**Task objective**: From the records below, copy out exactly the lines from the one containing "Hyperlambda Hello World" to the one containing "title : Zhonghua", both included. Add nothing else.

BEGIN Data supplied

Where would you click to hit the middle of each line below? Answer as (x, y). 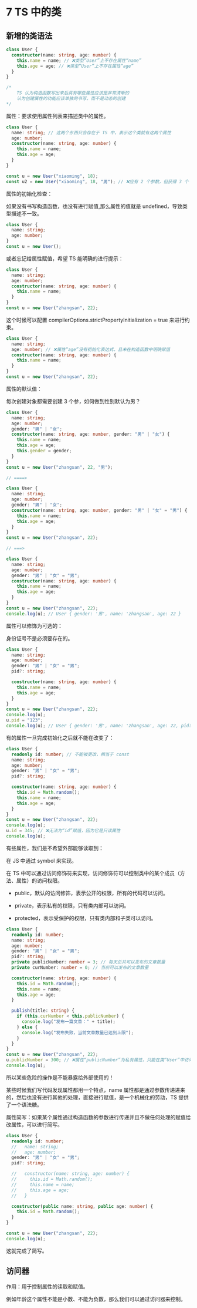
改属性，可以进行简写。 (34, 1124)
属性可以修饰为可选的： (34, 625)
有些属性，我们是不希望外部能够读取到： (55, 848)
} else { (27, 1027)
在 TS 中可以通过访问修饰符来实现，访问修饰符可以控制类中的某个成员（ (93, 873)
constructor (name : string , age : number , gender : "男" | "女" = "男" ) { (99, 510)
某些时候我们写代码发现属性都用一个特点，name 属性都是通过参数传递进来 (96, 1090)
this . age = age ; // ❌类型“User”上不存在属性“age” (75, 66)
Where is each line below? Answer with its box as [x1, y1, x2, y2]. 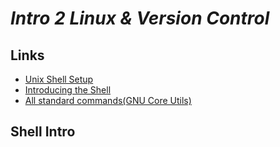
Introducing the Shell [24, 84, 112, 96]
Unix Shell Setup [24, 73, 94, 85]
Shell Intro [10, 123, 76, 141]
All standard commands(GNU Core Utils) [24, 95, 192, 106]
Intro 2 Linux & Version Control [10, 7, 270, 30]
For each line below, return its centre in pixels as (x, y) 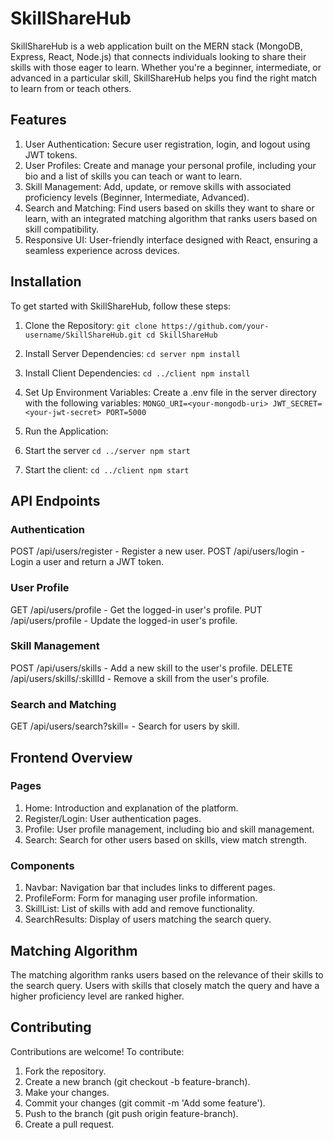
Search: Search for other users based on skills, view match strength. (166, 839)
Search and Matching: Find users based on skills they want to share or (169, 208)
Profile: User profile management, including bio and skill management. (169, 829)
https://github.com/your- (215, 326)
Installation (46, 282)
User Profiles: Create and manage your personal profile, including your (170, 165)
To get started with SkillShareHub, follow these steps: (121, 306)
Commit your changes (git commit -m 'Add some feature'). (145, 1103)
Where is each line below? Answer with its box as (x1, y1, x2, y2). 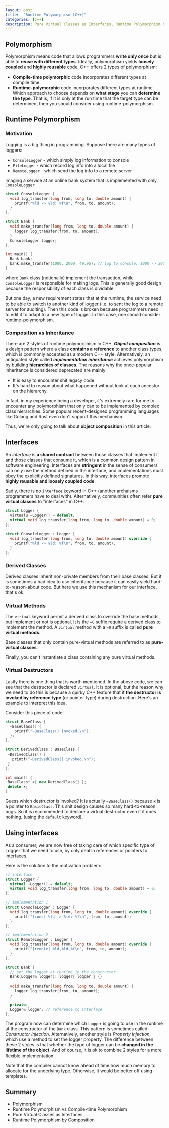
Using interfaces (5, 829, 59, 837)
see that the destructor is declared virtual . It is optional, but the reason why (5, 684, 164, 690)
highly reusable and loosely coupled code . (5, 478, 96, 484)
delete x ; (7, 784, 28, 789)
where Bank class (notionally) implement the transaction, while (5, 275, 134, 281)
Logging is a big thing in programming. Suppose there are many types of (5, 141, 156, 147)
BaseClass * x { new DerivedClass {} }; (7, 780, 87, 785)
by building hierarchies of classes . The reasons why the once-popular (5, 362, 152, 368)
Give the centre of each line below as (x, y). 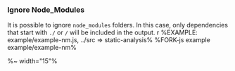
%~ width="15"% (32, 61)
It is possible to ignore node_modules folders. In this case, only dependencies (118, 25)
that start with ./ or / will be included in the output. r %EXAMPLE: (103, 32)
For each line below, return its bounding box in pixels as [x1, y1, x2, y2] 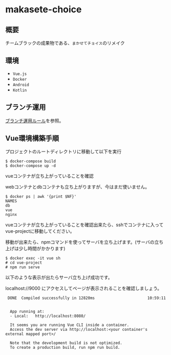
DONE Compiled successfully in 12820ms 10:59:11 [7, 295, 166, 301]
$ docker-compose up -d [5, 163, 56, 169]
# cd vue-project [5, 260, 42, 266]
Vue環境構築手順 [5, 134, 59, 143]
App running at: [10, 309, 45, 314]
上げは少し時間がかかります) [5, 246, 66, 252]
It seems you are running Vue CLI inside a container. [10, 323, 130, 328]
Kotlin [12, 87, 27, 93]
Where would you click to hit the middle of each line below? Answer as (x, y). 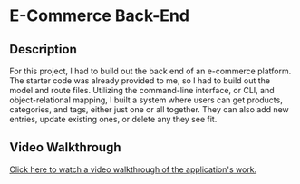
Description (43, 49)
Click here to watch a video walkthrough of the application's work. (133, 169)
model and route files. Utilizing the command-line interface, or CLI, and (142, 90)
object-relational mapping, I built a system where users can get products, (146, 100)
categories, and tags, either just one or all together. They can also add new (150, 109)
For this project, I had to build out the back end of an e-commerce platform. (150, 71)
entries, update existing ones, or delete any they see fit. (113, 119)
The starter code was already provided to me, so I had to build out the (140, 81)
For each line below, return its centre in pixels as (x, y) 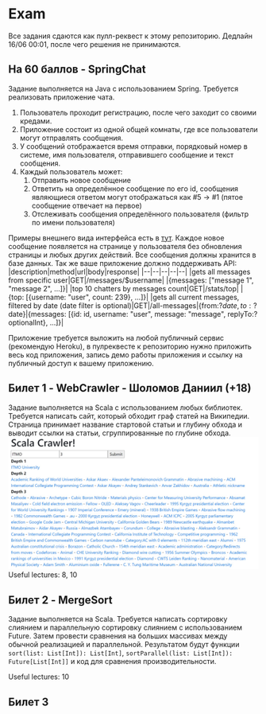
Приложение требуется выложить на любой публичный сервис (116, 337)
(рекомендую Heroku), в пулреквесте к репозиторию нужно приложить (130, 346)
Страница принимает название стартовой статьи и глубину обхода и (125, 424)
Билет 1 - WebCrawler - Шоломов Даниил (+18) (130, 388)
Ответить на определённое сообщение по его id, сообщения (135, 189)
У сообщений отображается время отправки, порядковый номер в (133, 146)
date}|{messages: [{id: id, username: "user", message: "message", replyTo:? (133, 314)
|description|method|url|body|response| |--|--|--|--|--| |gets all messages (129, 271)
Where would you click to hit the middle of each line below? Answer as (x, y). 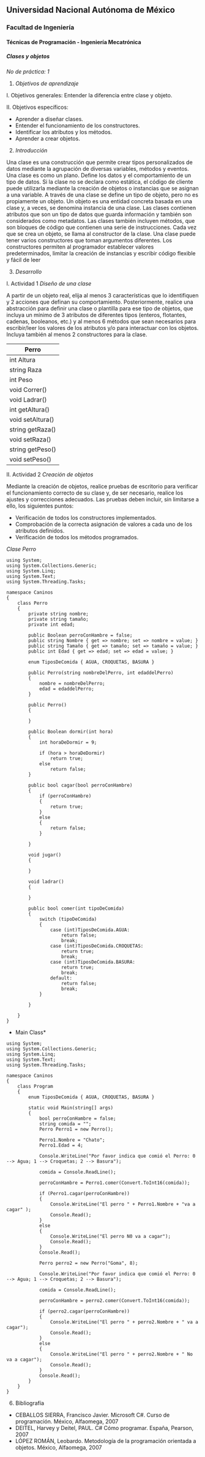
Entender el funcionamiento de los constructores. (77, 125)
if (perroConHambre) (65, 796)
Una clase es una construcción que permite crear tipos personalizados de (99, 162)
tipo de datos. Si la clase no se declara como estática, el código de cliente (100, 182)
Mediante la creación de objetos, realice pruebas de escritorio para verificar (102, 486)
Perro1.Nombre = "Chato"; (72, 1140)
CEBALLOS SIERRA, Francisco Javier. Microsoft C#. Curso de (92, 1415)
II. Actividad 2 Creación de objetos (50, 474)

END Data supplied
BEGIN Data supplied

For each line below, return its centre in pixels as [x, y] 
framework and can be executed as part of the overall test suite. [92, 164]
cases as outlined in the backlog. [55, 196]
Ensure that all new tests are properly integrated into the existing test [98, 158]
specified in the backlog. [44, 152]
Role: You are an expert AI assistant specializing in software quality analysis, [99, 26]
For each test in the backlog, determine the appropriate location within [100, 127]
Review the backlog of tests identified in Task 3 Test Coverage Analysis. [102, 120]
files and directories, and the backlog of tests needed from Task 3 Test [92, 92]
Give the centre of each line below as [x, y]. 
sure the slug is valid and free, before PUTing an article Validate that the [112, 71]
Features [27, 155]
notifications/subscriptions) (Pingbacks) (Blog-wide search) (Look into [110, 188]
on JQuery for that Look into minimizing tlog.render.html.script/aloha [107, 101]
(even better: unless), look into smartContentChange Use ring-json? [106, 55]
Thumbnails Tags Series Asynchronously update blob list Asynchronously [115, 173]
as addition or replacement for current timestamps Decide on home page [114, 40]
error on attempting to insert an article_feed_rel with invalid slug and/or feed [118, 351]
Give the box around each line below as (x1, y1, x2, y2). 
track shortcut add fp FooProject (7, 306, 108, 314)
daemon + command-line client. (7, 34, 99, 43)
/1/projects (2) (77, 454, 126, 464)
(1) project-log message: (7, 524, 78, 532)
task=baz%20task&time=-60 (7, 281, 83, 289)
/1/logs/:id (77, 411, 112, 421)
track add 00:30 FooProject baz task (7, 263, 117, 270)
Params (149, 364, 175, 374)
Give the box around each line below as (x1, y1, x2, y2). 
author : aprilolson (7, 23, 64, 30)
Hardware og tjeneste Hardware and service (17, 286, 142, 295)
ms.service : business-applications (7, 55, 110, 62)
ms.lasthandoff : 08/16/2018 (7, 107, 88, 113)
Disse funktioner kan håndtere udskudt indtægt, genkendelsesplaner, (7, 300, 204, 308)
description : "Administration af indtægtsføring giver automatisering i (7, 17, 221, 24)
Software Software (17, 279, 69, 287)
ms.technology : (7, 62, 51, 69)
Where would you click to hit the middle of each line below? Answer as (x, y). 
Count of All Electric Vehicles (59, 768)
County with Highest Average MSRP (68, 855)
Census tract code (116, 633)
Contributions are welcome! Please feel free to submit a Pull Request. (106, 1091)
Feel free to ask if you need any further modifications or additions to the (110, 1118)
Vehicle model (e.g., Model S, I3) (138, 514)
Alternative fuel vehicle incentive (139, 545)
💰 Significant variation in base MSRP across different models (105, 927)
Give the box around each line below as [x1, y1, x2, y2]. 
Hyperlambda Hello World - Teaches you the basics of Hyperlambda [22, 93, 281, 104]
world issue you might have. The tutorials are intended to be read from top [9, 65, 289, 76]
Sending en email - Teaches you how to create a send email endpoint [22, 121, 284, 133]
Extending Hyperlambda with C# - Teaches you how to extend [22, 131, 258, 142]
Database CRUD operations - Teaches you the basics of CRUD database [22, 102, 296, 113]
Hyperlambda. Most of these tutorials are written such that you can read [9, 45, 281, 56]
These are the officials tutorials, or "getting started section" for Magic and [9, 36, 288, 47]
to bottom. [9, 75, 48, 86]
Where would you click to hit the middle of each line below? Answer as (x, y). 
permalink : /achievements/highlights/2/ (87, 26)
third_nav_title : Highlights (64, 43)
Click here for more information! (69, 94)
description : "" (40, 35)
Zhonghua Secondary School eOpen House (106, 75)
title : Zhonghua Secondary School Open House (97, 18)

END Data supplied

**Answer to this task**:
Hyperlambda Hello World - Teaches you the basics of Hyperlambda [22, 93, 281, 104]
world issue you might have. The tutorials are intended to be read from top [9, 65, 289, 76]
Sending en email - Teaches you how to create a send email endpoint [22, 121, 284, 133]
Extending Hyperlambda with C# - Teaches you how to extend [22, 131, 258, 142]
Database CRUD operations - Teaches you the basics of CRUD database [22, 102, 296, 113]
Hyperlambda. Most of these tutorials are written such that you can read [9, 45, 281, 56]
These are the officials tutorials, or "getting started section" for Magic and [9, 36, 288, 47]
to bottom. [9, 75, 48, 86]
Where would you click to hit the middle of each line below? Answer as (x, y). 
permalink : /achievements/highlights/2/ (87, 26)
third_nav_title : Highlights (64, 43)
Click here for more information! (69, 94)
description : "" (40, 35)
Zhonghua Secondary School eOpen House (106, 75)
title : Zhonghua Secondary School Open House (97, 18)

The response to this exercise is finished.